Interest rate cuts and rising housing wealth have helped retail sales growth outpace limp underlying income growth, according to David Rumbens, partner and macro economist at Deloitte Access Economics. Speaking to Inside Retail Weekly, Rumbens said as Australia continues to transition from a post-mining boom economy towards wealth in other sectors, retail sales growth has been able to outstrip growth in income largely due to the willingness of consumers to run down their savings. “The lower do
llar, lower cost of finance are playing out largely for the benefit of retail at the moment against the economy – it’s still working through the downside of the mining boom, which is a challenge,” said Rumbens.

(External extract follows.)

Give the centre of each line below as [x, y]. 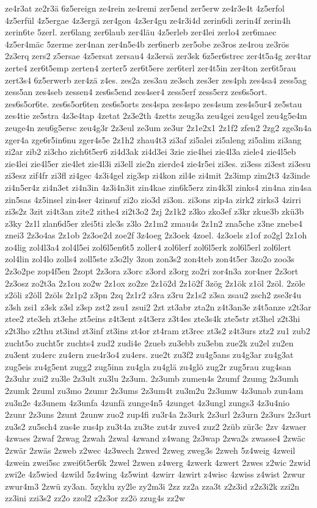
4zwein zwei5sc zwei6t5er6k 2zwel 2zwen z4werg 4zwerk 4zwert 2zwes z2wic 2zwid [158, 462]
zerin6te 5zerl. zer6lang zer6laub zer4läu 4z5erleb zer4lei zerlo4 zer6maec [141, 32]
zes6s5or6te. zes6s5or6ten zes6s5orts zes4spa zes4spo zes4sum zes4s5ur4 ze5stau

Reduced price pressures across the economy, including subdued inflation, have mitigated the impact on real household income growth with Deloitte noting that the recent decision to cut the interest rate by the RBA as also supporting the disposable income of mortgagees in the economy.

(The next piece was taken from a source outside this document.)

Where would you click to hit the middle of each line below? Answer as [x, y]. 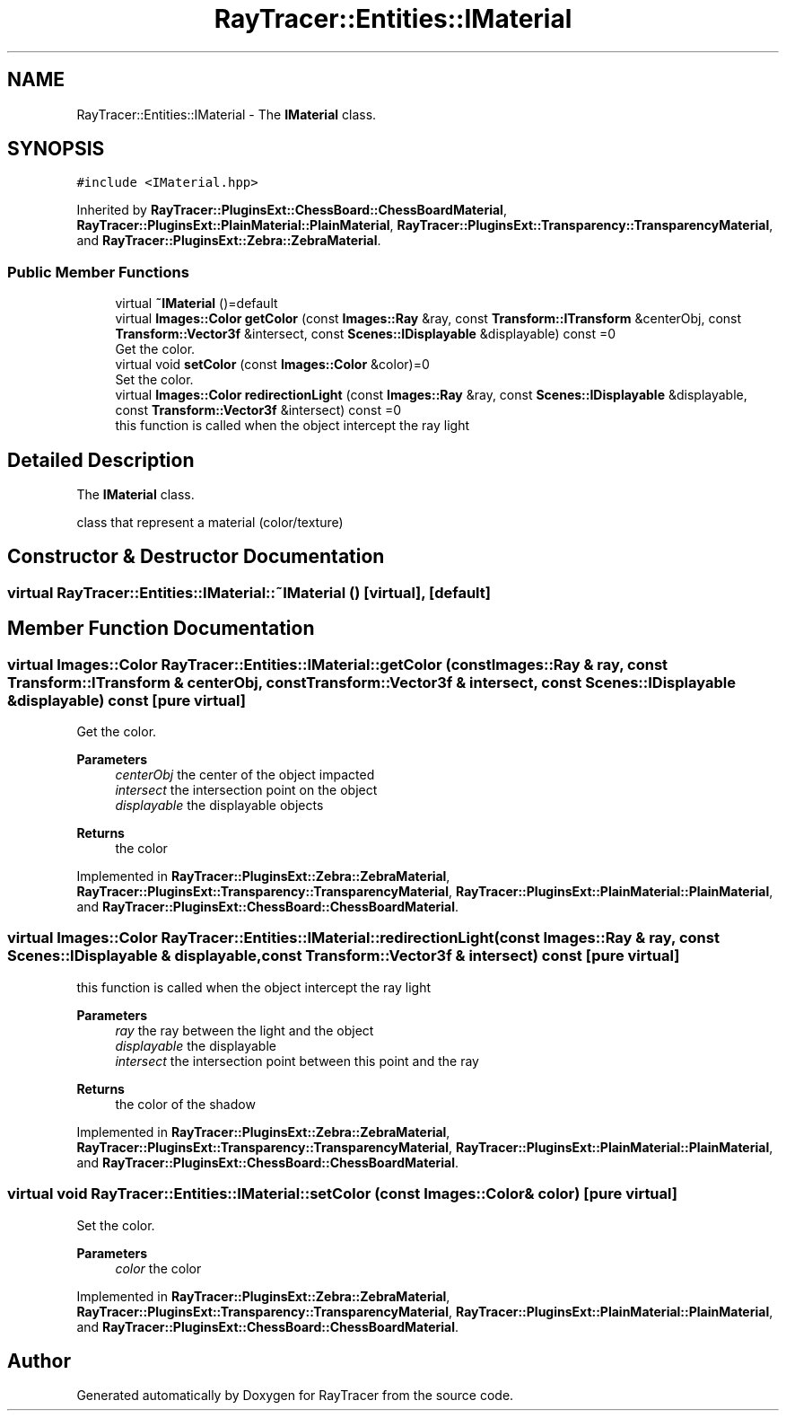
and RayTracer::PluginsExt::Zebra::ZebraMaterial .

“The lower cost of finance is also helping support some credit spending, but it’s also helped push up house prices in some capitals – and that’s been a pretty strong wealth driver because people who own their own homes have been more willing to spend their income because the value of their housing’s gone up.”

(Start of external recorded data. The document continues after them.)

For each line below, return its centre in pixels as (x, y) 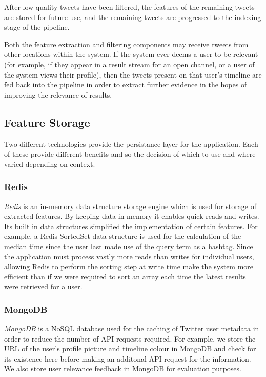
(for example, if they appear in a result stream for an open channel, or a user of (129, 64)
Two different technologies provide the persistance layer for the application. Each (131, 144)
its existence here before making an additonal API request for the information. (128, 358)
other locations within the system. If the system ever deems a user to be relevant (131, 54)
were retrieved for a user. (43, 286)
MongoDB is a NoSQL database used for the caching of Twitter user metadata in (132, 328)
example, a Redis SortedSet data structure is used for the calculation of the (123, 236)
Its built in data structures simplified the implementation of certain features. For (131, 226)
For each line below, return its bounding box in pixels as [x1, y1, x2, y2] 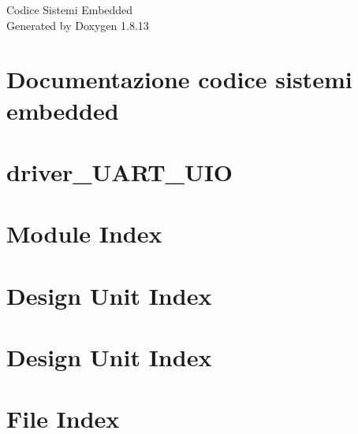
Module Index [6, 217, 162, 250]
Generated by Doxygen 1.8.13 [6, 17, 149, 33]
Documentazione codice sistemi [6, 63, 352, 95]
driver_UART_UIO [6, 155, 233, 187]

The difficulty now facing retailers, according to Rumbens and Deloitte, is that many of those supporting factors are temporary – one-off boosts that supported retail spending but are now likely to fade. Australian retail sales growth slowed in early 2016, to now be 3.6 per cent over the year to April 2016.
“We’re expecting pretty slow growth in retail trade over the next six months of 1.2 per cent, partly because those things that have been benefitting retail are maybe slowing down,” said Rumbens.
Deloitte see retail sales growth slowing to 2.5 per cent in 2015/16 and 1.9 per cent in 2016/17 – in comparison to 3.3 per cent for 2014/15.
Meanwhile the Australian Industry Group Australian Performance of Services Index (Australian PSI) lifted by 1.8 points in May to 51.5, indicating expanding activity across the services sector after flat returns for two months.
“The return of the large services sector to expansion in May is good news for the sector and a sign of the resilience of the economy even as it continues to transition in the wake of falling mining-related investment and lower terms of trade,” said Innes Willox, Ai Group chief executive. “Sales were higher and importantly new orders grew again in May,” according to Willox. “While these are clear positive signs, expansion was notably concentrated in three of the nine services sub-sectors with retail – health and community services; and finance and insurance all in the black, while property and businesses services was broadly steady.”
The index is an indicator of services activity within the Australian economy and accounts for a national composite index based on the diffusion indices for sales, orders/new business, deliveries, inventories and employment with varying weights.
Four of the nine services sub-sectors in the index were stable or expanded in May, led by retail trade (up 8.7 points to 61.5), finance and insurance (down 1.9 points to 58.8) and health and community services (down 1.0 points to 53.2).